§ Your goal:
Output the listing word for word, minus pictures.

━━━ Information given ━━━

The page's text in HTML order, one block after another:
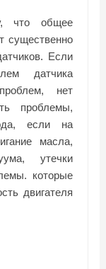
что общее
существенно
Если
датчика
нет
проблемы,
если на
масла,
утечки
которые
двигателя
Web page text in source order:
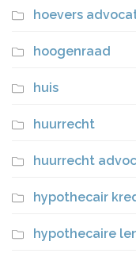
hoevers
hoogenraad
huis
huurrecht
huurrecht
hypothecair
hypothecaire
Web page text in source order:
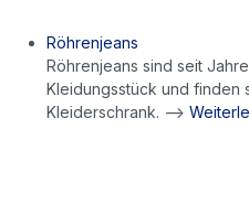
Röhrenjeans
Röhrenjeans sind seit
Kleidungsstück und finden
Kleiderschrank. -->
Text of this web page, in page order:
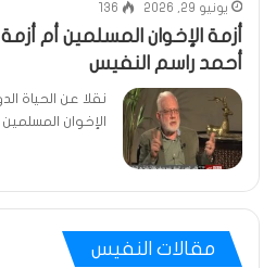
يونيو 29, 2026 136
أزمة الإخوان المسلمين أم
أحمد راسم النفيس
الإخوان
مقالات النفيس
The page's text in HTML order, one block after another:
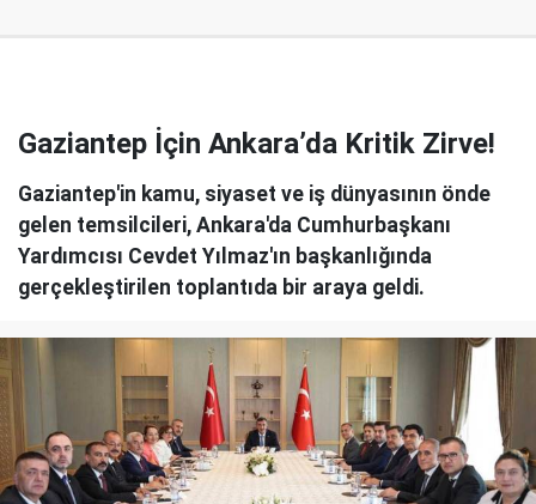
Gaziantep İçin Ankara’da Kritik Zirve!
Gaziantep'in kamu, siyaset ve iş dünyasının önde
gelen temsilcileri, Ankara'da Cumhurbaşkanı
Yardımcısı Cevdet Yılmaz'ın başkanlığında
gerçekleştirilen toplantıda bir araya geldi.
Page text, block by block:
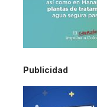
Publicidad
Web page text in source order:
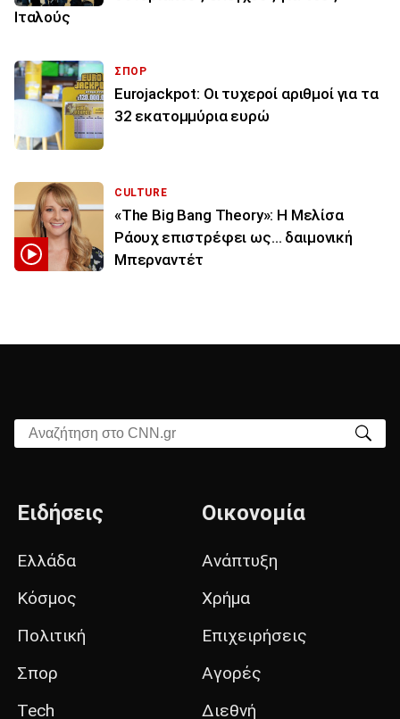
Ιταλούς
ΣΠΟΡ
Eurojackpot: Οι τυχεροί αριθμοί για τα
32 εκατoμμύρια ευρώ
CULTURE
«The Big Bang Theory»: Η Μελίσα
Ράουχ επιστρέφει ως… δαιμονική
Μπερναντέτ
Αναζήτηση στο CNN.gr
Ειδήσεις
Ελλάδα
Κόσμος
Πολιτική
Σπορ
Tech
Οικονομία
Ανάπτυξη
Χρήμα
Επιχειρήσεις
Αγορές
Διεθνή
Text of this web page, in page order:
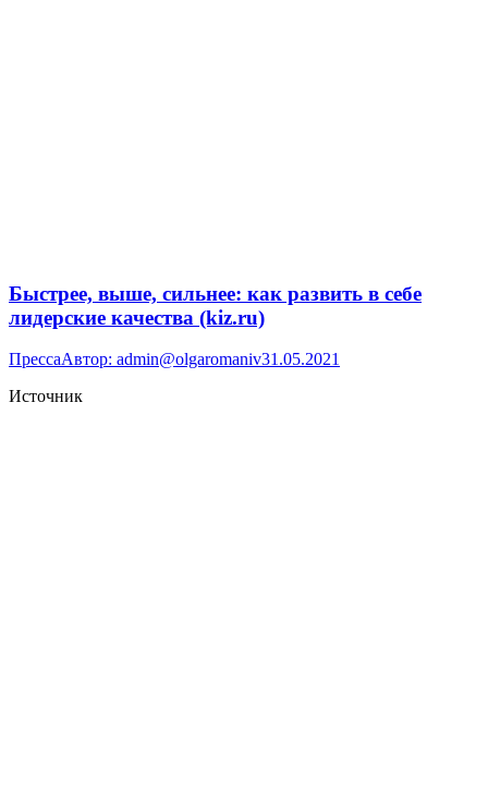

━━━

§ Exercise answer:
The page's text in HTML order, one block after another:
что общее
существенно
Если
датчика
нет
проблемы,
если на
масла,
утечки
которые
двигателя
Web page text in source order:
hoevers
hoogenraad
huis
huurrecht
huurrecht
hypothecair
hypothecaire
Web page text in source order:
Röhrenjeans
Röhrenjeans sind seit
Kleidungsstück und finden
Kleiderschrank. -->
Text of this web page, in page order:
يونيو 29, 2026 136
أزمة الإخوان المسلمين أم
أحمد راسم النفيس
الإخوان
مقالات النفيس
The page's text in HTML order, one block after another:
Gaziantep İçin Ankara’da Kritik Zirve!
Gaziantep'in kamu, siyaset ve iş dünyasının önde
gelen temsilcileri, Ankara'da Cumhurbaşkanı
Yardımcısı Cevdet Yılmaz'ın başkanlığında
gerçekleştirilen toplantıda bir araya geldi.
Page text, block by block:
Publicidad
Web page text in source order:
Ιταλούς
ΣΠΟΡ
Eurojackpot: Οι τυχεροί αριθμοί για τα
32 εκατoμμύρια ευρώ
CULTURE
«The Big Bang Theory»: Η Μελίσα
Ράουχ επιστρέφει ως… δαιμονική
Μπερναντέτ
Αναζήτηση στο CNN.gr
Ειδήσεις
Ελλάδα
Κόσμος
Πολιτική
Σπορ
Tech
Οικονομία
Ανάπτυξη
Χρήμα
Επιχειρήσεις
Αγορές
Διεθνή
Text of this web page, in page order:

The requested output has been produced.